■ **Dataset records**:
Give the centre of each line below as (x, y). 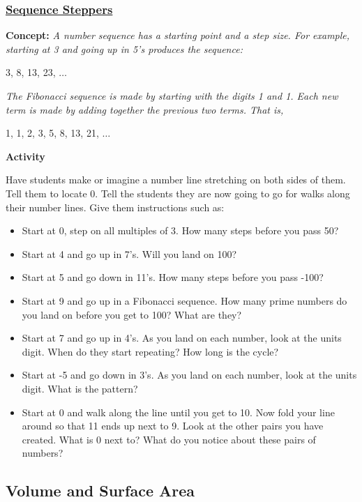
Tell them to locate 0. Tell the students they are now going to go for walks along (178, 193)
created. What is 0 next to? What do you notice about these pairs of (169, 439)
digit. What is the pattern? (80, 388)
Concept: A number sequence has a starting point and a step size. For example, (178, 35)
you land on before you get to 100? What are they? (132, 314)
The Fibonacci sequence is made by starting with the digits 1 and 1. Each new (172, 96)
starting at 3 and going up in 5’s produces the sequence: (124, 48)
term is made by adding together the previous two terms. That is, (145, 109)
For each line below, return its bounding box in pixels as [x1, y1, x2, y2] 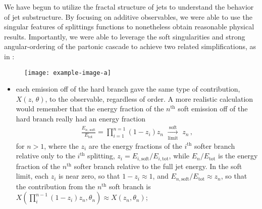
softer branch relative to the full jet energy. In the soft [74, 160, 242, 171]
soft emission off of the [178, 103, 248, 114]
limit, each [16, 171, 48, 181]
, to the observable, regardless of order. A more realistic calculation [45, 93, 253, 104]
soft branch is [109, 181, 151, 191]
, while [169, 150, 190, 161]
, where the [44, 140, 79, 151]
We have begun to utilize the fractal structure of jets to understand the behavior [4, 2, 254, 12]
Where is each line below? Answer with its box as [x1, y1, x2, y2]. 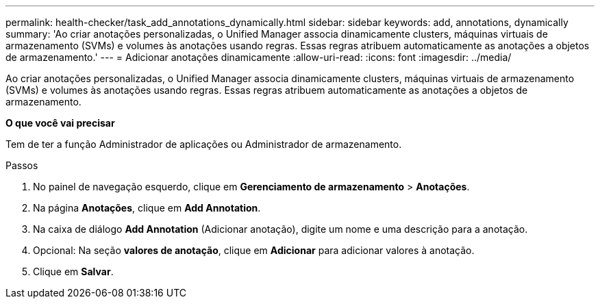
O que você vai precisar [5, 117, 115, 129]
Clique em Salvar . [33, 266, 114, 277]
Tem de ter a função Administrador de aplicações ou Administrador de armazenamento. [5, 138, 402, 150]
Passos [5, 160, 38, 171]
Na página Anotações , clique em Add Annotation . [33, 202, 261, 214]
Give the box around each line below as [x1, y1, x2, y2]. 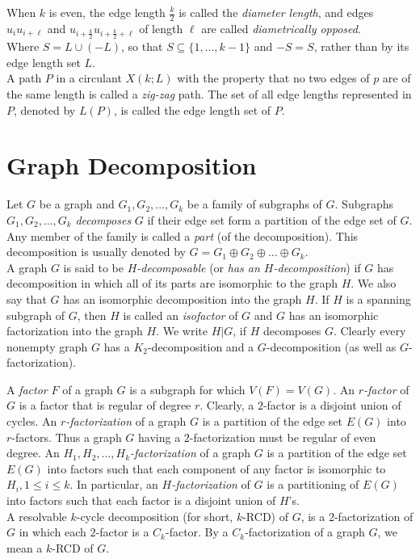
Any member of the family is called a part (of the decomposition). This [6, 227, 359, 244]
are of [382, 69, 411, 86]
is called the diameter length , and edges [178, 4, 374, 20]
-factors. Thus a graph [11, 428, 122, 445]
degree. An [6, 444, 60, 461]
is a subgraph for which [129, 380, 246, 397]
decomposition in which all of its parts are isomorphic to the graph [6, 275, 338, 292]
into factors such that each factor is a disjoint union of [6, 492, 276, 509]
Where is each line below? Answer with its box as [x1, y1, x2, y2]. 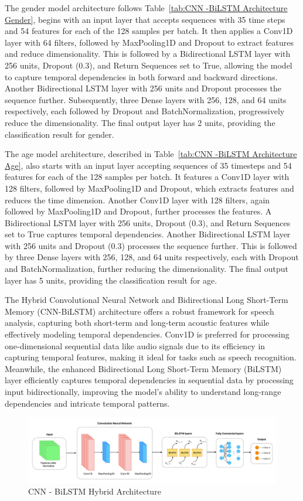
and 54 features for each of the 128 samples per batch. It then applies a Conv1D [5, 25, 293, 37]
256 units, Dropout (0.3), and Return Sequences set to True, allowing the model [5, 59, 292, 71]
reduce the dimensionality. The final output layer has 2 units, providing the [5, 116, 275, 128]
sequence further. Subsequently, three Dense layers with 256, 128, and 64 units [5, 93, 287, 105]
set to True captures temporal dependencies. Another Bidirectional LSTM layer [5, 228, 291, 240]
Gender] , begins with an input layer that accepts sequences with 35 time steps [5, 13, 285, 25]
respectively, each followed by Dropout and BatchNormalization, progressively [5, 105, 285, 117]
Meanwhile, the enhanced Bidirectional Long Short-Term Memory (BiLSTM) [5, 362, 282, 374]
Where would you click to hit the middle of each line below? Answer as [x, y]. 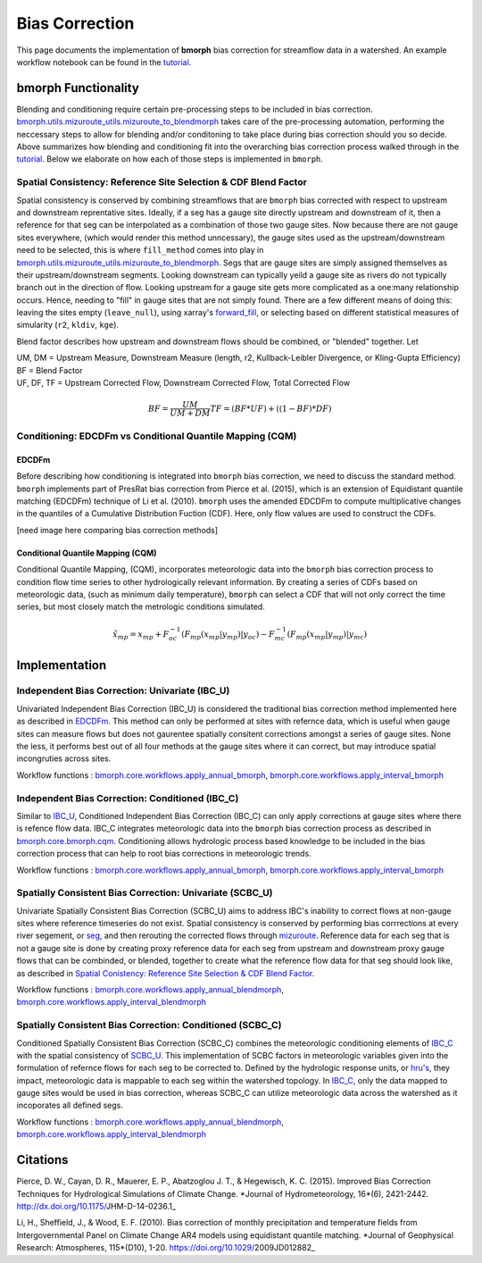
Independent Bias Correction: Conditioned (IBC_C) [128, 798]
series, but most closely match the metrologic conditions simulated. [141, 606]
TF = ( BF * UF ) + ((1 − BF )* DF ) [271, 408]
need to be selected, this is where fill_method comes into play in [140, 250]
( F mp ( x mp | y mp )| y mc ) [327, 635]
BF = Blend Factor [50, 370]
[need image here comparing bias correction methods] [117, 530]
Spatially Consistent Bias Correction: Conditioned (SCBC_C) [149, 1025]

■ **Problem details**:
Print the line above containing "is a subgraph for which [129, 380, 246, 397]", the line containing "Meanwhile, the enhanced", and everything between them, exactly as written. Pictures stay out.

■ **Exercise solution**:
is a subgraph for which [129, 380, 246, 397]
decomposition in which all of its parts are isomorphic to the graph [6, 275, 338, 292]
into factors such that each factor is a disjoint union of [6, 492, 276, 509]
Where is each line below? Answer with its box as [x1, y1, x2, y2]. 
and 54 features for each of the 128 samples per batch. It then applies a Conv1D [5, 25, 293, 37]
256 units, Dropout (0.3), and Return Sequences set to True, allowing the model [5, 59, 292, 71]
reduce the dimensionality. The final output layer has 2 units, providing the [5, 116, 275, 128]
sequence further. Subsequently, three Dense layers with 256, 128, and 64 units [5, 93, 287, 105]
set to True captures temporal dependencies. Another Bidirectional LSTM layer [5, 228, 291, 240]
Gender] , begins with an input layer that accepts sequences with 35 time steps [5, 13, 285, 25]
respectively, each followed by Dropout and BatchNormalization, progressively [5, 105, 285, 117]
Meanwhile, the enhanced Bidirectional Long Short-Term Memory (BiLSTM) [5, 362, 282, 374]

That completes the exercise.